Rex v Mabuza (19 of 2000) [2000] SZSC 22 (1 December 2000)



In the matter between:











Browde JA:

The appellant was charged in the High Court with rape. It was alleged by the Crown that on or about the 28th April 1998 and at or near MOyeni area, Siteki, in the Lubombo District. The accused had wrongfully and intentionally had unlawful sexual intercourse A without her consent.

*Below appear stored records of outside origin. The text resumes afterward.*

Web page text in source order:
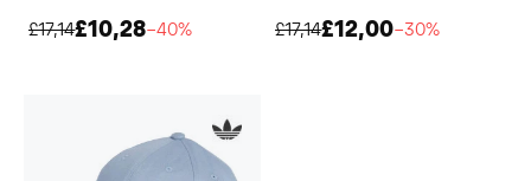
£17,14£10,28−40%
£17,14£12,00−30%
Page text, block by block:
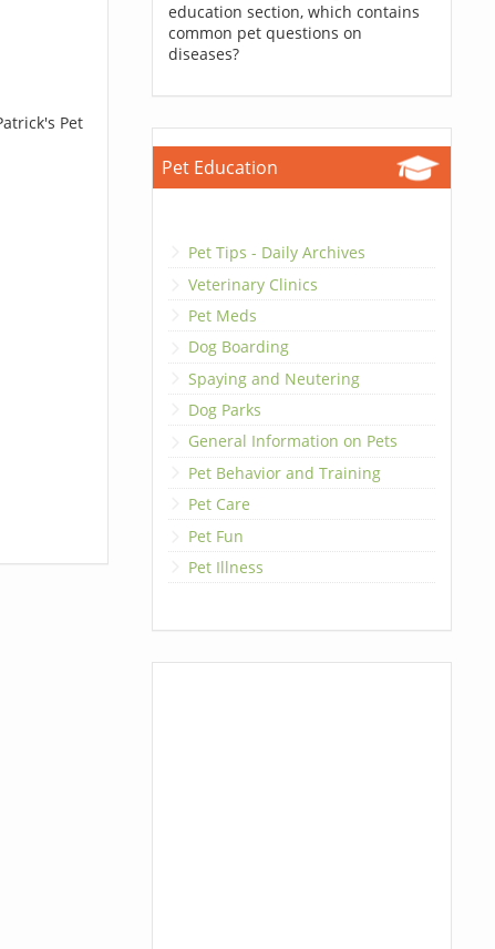
Pet
education section, which contains
common pet questions on
diseases?
Pet Education
Pet Tips - Daily Archives
Veterinary Clinics
Pet Meds
Dog Boarding
Spaying and Neutering
Dog Parks
General Information on Pets
Pet Behavior and Training
Pet Care
Pet Fun
Pet Illness
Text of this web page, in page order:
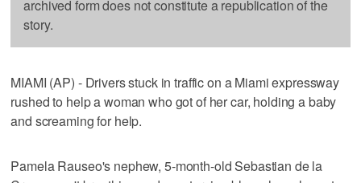
archived form does not constitute a republication of the
story.
MIAMI (AP) - Drivers stuck in traffic on a Miami expressway
rushed to help a woman who got of her car, holding a baby
and screaming for help.
Pamela Rauseo's nephew, 5-month-old Sebastian de la
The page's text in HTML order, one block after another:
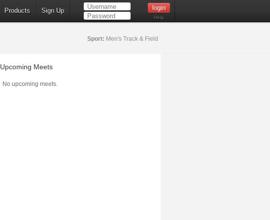
Products Sign Up
Help
Sport: Men's Track & Field
Upcoming Meets
No upcoming meets.
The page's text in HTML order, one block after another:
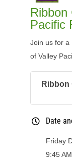
Ribbon
Pacific
Join us for a
of Valley
Ribbon
Date
Friday
9:45
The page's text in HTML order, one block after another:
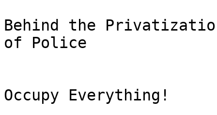
Behind the
of Police
Occupy Everything!

The appellant pleaded not guilty and the evidence for the Crown consisted mainly of occupants of the house in which the offence is said to have taken place. The first witness was B who stated in evidence that she lived at Moyeni with the complainant, her aunt C and other children.” The witness as still at school and was 16 years old. She identified the appellant in court “the one who attacked us at home.” She stated that she together with the other occupants of the house were asleep on the 28th April 1998. She and her aunt were sleeping on the bed. She felt someone grabbing her feet and when she tried to light a match, she was hit by a person there. That person turned out to the appellant who ordered them to get out of the bed with which they complied. He informed them he had some people outside who had planted three bombs which he could activate. He ordered all the “kids” (which included the witness) from the bed, placed them on the floor and kept the complainant and C on the bed. She noted that she heard one of the women cry.

In the early hours of the morning, the appellant who was apparently still on the bed, fell asleep and the witness was asked by the complainant to call one Mr. K. The witness also said that the appellant had informed them that he had gained entry through the window in which there was a hole and that the person that she heard crying was the complainant.

Under cross-examination it was put to her by the appellant that what she had told the court was a fabrication. It appears clear however, that the appellant was on the bed in question that night since the witness said that he remained there until the morning and that is when infact she saw him and realised that he was the intruder from the night before. The witness admitted that the appellant had a “girlfriend” in the house whose name was N but stated that she was not there that night.

The male K who was called by D at the instance of the complainant informed the court that when he got to the house of the complainant, the appellant was still asleep, on the bed which gave him the opportunity to call the police and have them take the appellant away. When he arrived at the house the complainant started crying “loudly” and he calm her down. He spoke to the appellant when the latter awoke and stated the appellant said to him that the reason he went into that house said is that he was drunk and that he wanted to sleep. The witness is cross-examined by the appellant but the last mentioned statement was not questioned by him. The complainant corroborated the evidence of T almost to its entirety. She said that the girlfriend of the accused N did not live in that house but lived away from there. She also stated that they were threatened with a gun when they were all ordered out of the bed and that ultimately when others were on the floor the appellant struck her and (inaudible) with open hands. He told them that he wished to have sexual intercourse with them and that he was not joking and “was not afraid of anything because he has killed people before.” He also mentioned the bombs outside which he could activate. She went on to say that the appellant after (inaudible) her on the left side of the arm stripped her and had sexual intercourse with her without her consent. After he had satisfied himself he fell asleep. She was of the opinion that he was under the influence of alcohol when he arrived there.

The only significant point in cross-examination was that the appellant made it clear that he denied having sexual intercourse with the complainant but for the rest of her evidence had little to say. Apart from the direct evidence given by the complainant herself there is ample evidence to prove that the appellant had sexual intercourse with the complainant. I refer to the evidence of the young woman D who said when the other people in the room were ordered out of the bed and she heard the complainant crying and she said, “I could hear the sound of the bed as if something was happening.”

Then there was the evidence of the Detective Joseph Ndlela who said that when he was summoned to the home of the complainant the next morning. He entered and found the appellant still asleep, lying and the blankets over his body. He shook him several times and finally woke up the appellant. As soon as he stood up the Detective noticed that the appellant’s trousers and underpants were below knee level.


I agree : J.H. STEYN JA

I agree : T. BECK JA

Delivered on the day of December 2000.